*** Provided data Section Begins ***

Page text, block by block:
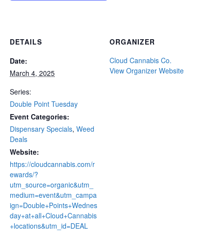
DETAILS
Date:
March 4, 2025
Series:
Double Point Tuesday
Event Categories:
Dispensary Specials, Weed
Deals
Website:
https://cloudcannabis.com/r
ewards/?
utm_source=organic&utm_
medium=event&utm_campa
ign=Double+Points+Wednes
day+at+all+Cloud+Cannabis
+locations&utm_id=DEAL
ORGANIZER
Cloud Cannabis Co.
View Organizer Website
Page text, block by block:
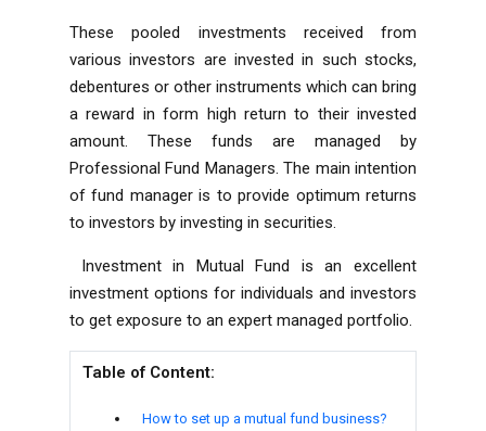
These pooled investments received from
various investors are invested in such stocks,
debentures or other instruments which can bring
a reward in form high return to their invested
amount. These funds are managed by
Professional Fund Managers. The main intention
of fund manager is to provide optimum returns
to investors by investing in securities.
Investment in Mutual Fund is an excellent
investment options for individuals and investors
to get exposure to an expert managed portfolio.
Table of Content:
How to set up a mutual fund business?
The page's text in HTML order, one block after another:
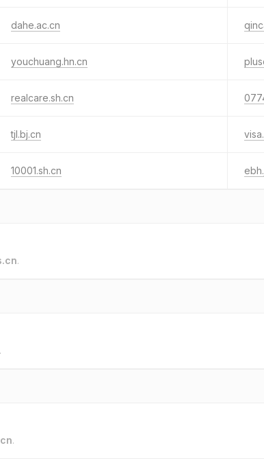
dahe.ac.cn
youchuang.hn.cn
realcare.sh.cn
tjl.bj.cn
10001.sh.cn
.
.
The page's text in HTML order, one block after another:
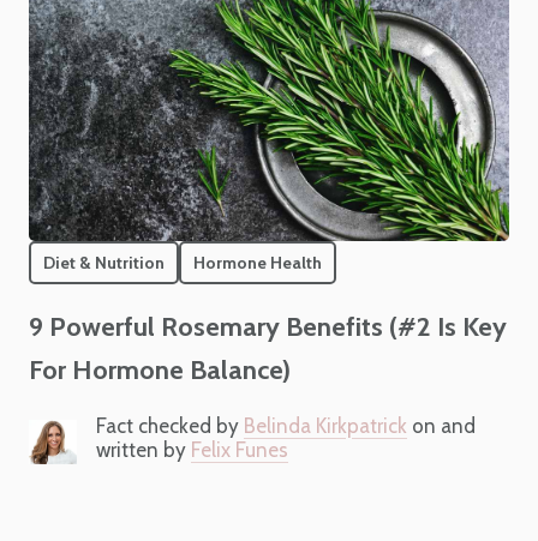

*** Provided data Section Ends ***

#### Work item:
No pictures belong in the copy; output every record exactly.

#### Task result:
Page text, block by block:
DETAILS
Date:
March 4, 2025
Series:
Double Point Tuesday
Event Categories:
Dispensary Specials, Weed
Deals
Website:
https://cloudcannabis.com/r
ewards/?
utm_source=organic&utm_
medium=event&utm_campa
ign=Double+Points+Wednes
day+at+all+Cloud+Cannabis
+locations&utm_id=DEAL
ORGANIZER
Cloud Cannabis Co.
View Organizer Website
Page text, block by block:
These pooled investments received from
various investors are invested in such stocks,
debentures or other instruments which can bring
a reward in form high return to their invested
amount. These funds are managed by
Professional Fund Managers. The main intention
of fund manager is to provide optimum returns
to investors by investing in securities.
Investment in Mutual Fund is an excellent
investment options for individuals and investors
to get exposure to an expert managed portfolio.
Table of Content:
How to set up a mutual fund business?
The page's text in HTML order, one block after another:
dahe.ac.cn
youchuang.hn.cn
realcare.sh.cn
tjl.bj.cn
10001.sh.cn
.
.
The page's text in HTML order, one block after another:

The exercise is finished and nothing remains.